Women’s and Gender Studies professor, Kandace Creel Falcon, talks with WDAY on recent change to Facebook
Facebook users have a few more options to identify themselves
By: Becky Parker, WDAY
www.wday.com
Fargo, N.D. (WDAY TV) -For many, a social networking profile is an online identity.
And today, Facebook took a step to allow people to identify themselves the way they want.
Users can now choose from 58 different gender options.
The change from Facebook was announced and implemented this afternoon.
A software engineer for Facebook, who is going through a gender transformation, says, for many, the change will mean nothing.
But for the few it does impact, it means the world.
Kandace Creel Falcon, Women’s and Gender Studies professor: “I am excited there are so many more options.”
You no longer have to be just male or female on Facebook, more than 50 customized gender options have been added to the site.
Kandace Creel Falcon, a Women’s and Gender Studies professor at MSUM, says her Facebook feed was full of posts about the change today.
Creel Falcon: “Oftentimes, we think about gender as only male and female. And that can be really limiting to people.”
While some of the terms are commonly known, transgender, intersex, androgynous, others are more obscure.
Like Cisgender, a term meaning you identify as your biological sex, or “Two-Spirit,” a native term.
Creel Falcon: “It allows for people who have gender identities that are somewhere in between or outside of those two identities to really be claimed and for people to be proud of that identity and live that identity in a digital space as well as real life.”

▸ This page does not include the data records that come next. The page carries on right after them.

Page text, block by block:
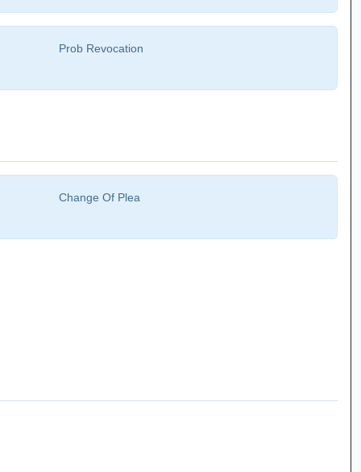
Prob Revocation
Change Of Plea
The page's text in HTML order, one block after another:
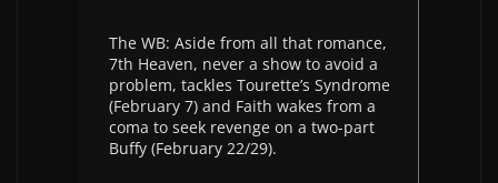
The WB: Aside from all that romance,
7th Heaven, never a show to avoid a
problem, tackles Tourette’s Syndrome
(February 7) and Faith wakes from a
coma to seek revenge on a two-part
Buffy (February 22/29).
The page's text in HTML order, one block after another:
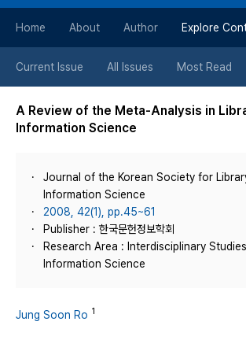
Home About Author Explore
Current Issue All Issues Most Read
A Review of the Meta-Analysis in
Information Science
Journal of the Korean Society for
Information Science
2008, 42(1), pp.45~61
Publisher : 한국문헌정보학회
Research Area : Interdisciplinary
Information Science
Jung Soon Ro 1
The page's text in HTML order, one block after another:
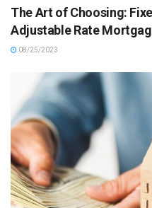
The Art of Choosing:
Adjustable Rate
08/25/2023
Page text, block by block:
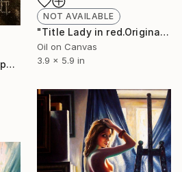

In addition, users can change how they are referred to in the third-person with three pronoun choices – him, her or them.
Dylan Furst, Facebook user: “At first I thought, wow 58, sounds like a lot. But as you read them, some of them make a lot of sense.”
But the change doesn’t come without criticism.
The national organization, “Focus on the Family,” released a statement saying, “It’s impossible to deny the biological reality that humanity is divided into two halves- male and female.”
For most Facebook users, the change won’t make a difference.
Dylan Furst: “It helps the people that need it or want to make that choice. If you want to stick with the traditional male and female, that’s still an option it’s not taking that away from anyone.”